Instructions to follow: Please restate the listing word for word, omitting the images.

"""

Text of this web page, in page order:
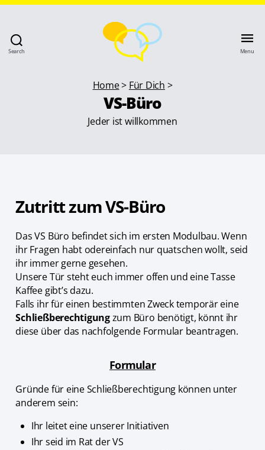
Search Menu
Home> Für Dich >
VS-Büro
Jeder ist willkommen
Zutritt zum VS-Büro
Das VS Büro befindet sich im ersten Modulbau. Wenn
ihr Fragen habt odereinfach nur quatschen wollt, seid
ihr immer gerne gesehen.
Unsere Tür steht euch immer offen und eine Tasse
Kaffee gibt’s dazu.
Falls ihr für einen bestimmten Zweck temporär eine
Schließberechtigungzum Büro benötigt, könnt ihr
diese über das nachfolgende Formular beantragen.
Formular
Gründe für eine Schließberechtigung können unter
anderem sein:
Ihr leitet eine unserer Initiativen
Ihr seid im Rat der VS

"""

Exercise output:
Text of this web page, in page order:
Search Menu
Home> Für Dich >
VS-Büro
Jeder ist willkommen
Zutritt zum VS-Büro
Das VS Büro befindet sich im ersten Modulbau. Wenn
ihr Fragen habt odereinfach nur quatschen wollt, seid
ihr immer gerne gesehen.
Unsere Tür steht euch immer offen und eine Tasse
Kaffee gibt’s dazu.
Falls ihr für einen bestimmten Zweck temporär eine
Schließberechtigungzum Büro benötigt, könnt ihr
diese über das nachfolgende Formular beantragen.
Formular
Gründe für eine Schließberechtigung können unter
anderem sein:
Ihr leitet eine unserer Initiativen
Ihr seid im Rat der VS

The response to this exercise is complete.